Your task >>
List each line of the data that holds the string "their".

Record set >>
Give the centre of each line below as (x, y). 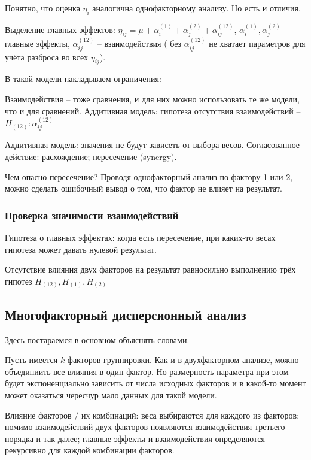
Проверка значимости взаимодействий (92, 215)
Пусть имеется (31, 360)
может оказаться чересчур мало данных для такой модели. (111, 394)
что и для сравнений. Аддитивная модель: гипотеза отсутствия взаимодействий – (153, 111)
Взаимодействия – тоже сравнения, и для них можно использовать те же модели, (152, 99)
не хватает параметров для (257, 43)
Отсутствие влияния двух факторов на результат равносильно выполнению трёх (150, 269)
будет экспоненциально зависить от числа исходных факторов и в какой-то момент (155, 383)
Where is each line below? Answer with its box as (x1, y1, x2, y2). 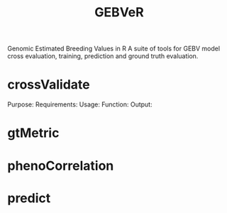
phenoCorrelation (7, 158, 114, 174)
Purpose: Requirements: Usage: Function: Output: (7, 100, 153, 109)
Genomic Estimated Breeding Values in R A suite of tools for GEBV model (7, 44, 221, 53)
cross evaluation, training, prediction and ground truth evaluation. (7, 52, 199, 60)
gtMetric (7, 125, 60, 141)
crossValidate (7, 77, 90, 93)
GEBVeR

--

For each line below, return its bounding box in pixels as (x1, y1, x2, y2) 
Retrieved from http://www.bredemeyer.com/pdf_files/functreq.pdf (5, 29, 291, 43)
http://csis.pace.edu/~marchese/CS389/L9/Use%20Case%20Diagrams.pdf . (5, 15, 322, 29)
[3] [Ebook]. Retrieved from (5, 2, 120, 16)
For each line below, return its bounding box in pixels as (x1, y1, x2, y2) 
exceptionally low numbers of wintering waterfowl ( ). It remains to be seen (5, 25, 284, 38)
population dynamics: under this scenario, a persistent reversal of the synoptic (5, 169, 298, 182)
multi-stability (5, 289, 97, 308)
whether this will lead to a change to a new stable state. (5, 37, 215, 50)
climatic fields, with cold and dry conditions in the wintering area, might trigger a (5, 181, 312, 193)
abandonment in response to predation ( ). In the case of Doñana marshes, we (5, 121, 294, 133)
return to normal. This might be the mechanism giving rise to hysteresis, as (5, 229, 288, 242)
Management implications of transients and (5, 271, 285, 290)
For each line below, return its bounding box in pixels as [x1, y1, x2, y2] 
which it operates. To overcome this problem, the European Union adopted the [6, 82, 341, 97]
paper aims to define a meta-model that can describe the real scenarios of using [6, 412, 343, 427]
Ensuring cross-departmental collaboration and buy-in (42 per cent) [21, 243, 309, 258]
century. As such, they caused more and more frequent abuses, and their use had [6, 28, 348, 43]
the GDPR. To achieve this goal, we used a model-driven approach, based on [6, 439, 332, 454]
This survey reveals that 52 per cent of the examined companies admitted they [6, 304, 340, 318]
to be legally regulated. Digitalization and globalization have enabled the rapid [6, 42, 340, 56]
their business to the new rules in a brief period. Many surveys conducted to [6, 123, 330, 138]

==

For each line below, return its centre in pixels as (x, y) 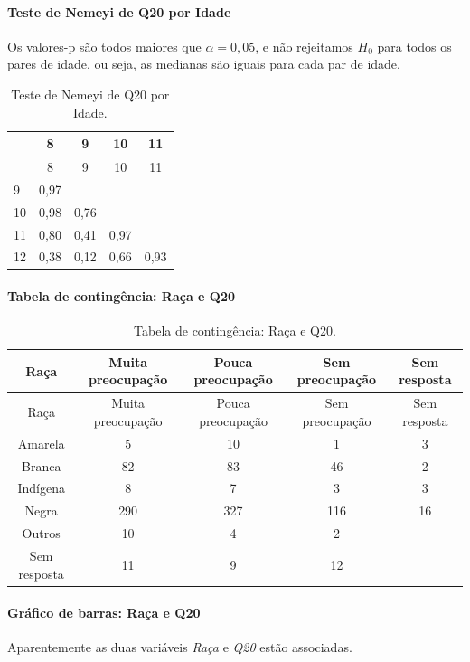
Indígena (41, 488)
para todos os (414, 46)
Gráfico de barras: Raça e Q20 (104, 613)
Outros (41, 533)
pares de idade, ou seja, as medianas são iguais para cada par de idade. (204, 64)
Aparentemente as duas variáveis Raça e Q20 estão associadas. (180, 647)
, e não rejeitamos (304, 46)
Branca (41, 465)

Output of the exercise >>
century. As such, they caused more and more frequent abuses, and their use had [6, 28, 348, 43]
their business to the new rules in a brief period. Many surveys conducted to [6, 123, 330, 138]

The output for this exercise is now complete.